Hi all,
I am trying to update my .fam file with newly acquired phenotypes for my subjects, but am running into a few problems.
I am trying to use plink 2 to update these phenotypes listed in a txt file. Few column examples of format of txt file:
FID IID HC MDD PTSD Bipolar
82 PB001 MDD
3 PB005 MDD
I am trying to update my .fam file phenotype column using this plink2 scirpt:
plink2 --bfile chr1_ped --no-fid --pheno phenoPRS6_widFID.txt --pheno-name
I used --no-fid as my .fam file is using subject ID's as FIDs. Example of format of .fam file:
1_PB068 1_PB068 0 0 0 -9
1_PB286 1_PB286 0 0 0 -9
2_PB039 2_PB039 0 0 0 -9
This error was obtained upon running plink2:
Error: No entries in phenoPRS6_widFID.txt correspond to loaded sample IDs.
and I'm sure this error is occuring because my .fam file is using subject ID's as FIDs and also the format of subject ID is #_subjectID. See example of .fam format above.
Questions:
- What's the best way I can update my subject IDs excluding the #_ ?
- How then can I update my fiid's to match the FID's in the txt pheno file?
- Should my script to update phenotypes work after fixing these two columns?

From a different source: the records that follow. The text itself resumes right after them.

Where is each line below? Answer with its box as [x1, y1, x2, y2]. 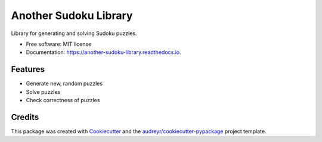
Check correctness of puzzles [26, 97, 100, 104]
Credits [11, 112, 39, 122]
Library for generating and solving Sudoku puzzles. [11, 30, 137, 37]
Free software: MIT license [26, 40, 92, 48]
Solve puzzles [26, 88, 61, 95]
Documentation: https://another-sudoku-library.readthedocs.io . [26, 49, 181, 56]
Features [11, 64, 45, 74]
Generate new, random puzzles [26, 80, 103, 87]
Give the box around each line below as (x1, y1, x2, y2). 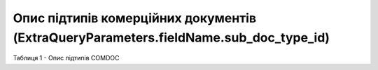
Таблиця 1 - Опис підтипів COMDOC (13, 54, 120, 62)
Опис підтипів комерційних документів (13, 10, 257, 26)
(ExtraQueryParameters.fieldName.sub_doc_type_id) (13, 30, 330, 45)
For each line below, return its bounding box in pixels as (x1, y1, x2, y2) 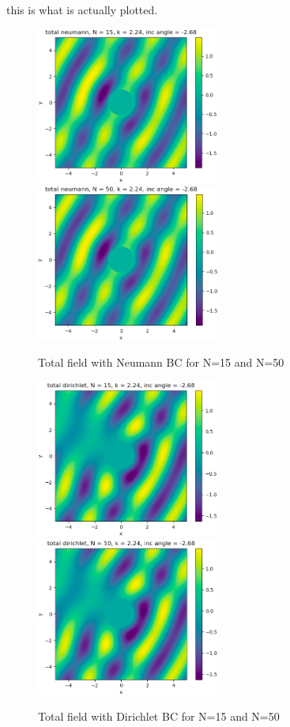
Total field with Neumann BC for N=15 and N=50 (38, 354, 284, 371)
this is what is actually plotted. (6, 2, 158, 17)
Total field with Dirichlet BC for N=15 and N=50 (38, 708, 280, 725)
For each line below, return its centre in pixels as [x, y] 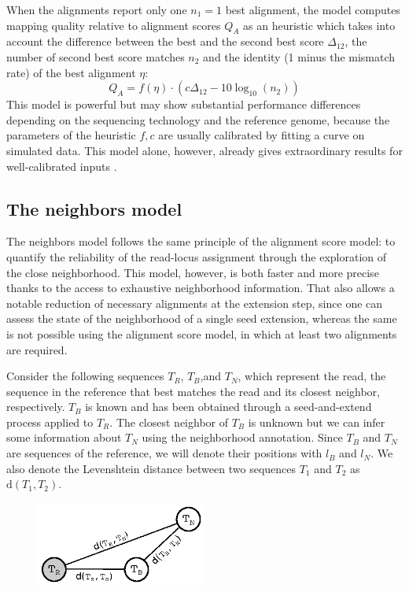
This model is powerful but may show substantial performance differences [184, 104]
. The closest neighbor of [169, 422]
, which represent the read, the [312, 376]
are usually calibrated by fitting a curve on [262, 135]
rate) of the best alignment [71, 72]
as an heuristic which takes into [319, 25]
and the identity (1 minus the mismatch [299, 56]
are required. [37, 349]
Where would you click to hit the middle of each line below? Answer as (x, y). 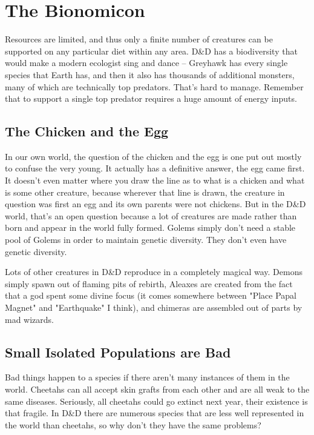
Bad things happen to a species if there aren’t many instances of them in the (147, 377)
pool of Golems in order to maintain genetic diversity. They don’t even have (146, 240)
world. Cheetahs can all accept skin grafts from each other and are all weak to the (157, 389)
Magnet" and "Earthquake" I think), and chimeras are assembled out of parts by (154, 307)
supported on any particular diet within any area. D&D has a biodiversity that (151, 51)
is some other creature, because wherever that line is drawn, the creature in (145, 192)
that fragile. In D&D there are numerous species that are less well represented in (155, 413)
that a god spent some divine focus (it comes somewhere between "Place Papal (151, 295)
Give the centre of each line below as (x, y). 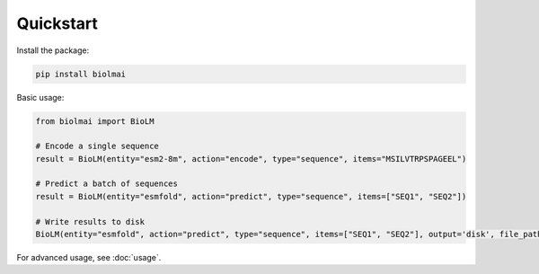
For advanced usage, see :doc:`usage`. (89, 257)
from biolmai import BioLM (95, 121)
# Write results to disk (90, 221)
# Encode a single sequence (97, 146)
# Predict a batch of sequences (107, 184)
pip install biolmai (80, 74)
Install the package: (53, 50)
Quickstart (57, 23)

If not, what should I change in the script?
- Does Plink2 truly work on categorical phenotypes using plink2 work? Do phenoytpes in fact have to be listed as numerical (despite the guide saying it can be categorical?)
Lots of questions, I know. Perhaps simple answers. Please help, if you can!
Thanks.
Thank you greatly. Does Plink not have an ignore fid option? Couldn't find in my search. Otherwise, will work on trying the pgen format. Do you know switching to pgen will then cause issues when going into trying to run a covariate analysis such as this:
Can I seamessly go from pgen to PED?
plink2 --make-pgen has an option to omit the FID column from its output, and from that point on you can provide --pheno/--covar/etc. input files without an FID column when working with the dataset. What plink2 won't do is ignore a --pheno/--covar/etc. FID column you provide; it's your responsibility to provide an FID column that makes sense if you're providing one at all.
Note that this functionality requires plink 2.0. You're using plink 1.9 and referring to it as "plink2", which made sense back in the day, but now the plink 2.0 binary is named "plink2" and the plink 1.9 binary is named "plink". Incidentally, plink 2.0 --linear (actually, the flag has been renamed to --glm, but --linear will still work) is often hundreds or even thousands of times faster than plink 1.9 --linear.
The ability to "seamlessly go from pgen to PED", or vice versa, has been DELIBERATELY EXCLUDED from all plink 2.0 builds so far. PED is an inefficient format that has been obsolete for around a decade; VCF has become the standard text interchange format. PED has essentially no place in new scripts, or even most older scripts that are worth maintaining. If PED still has a place in your workflow, stick to plink 1.9, and just zero out the FID columns in all the files you provide to plink.
(You can seamlessly go from pgen to plink .bed, of course.)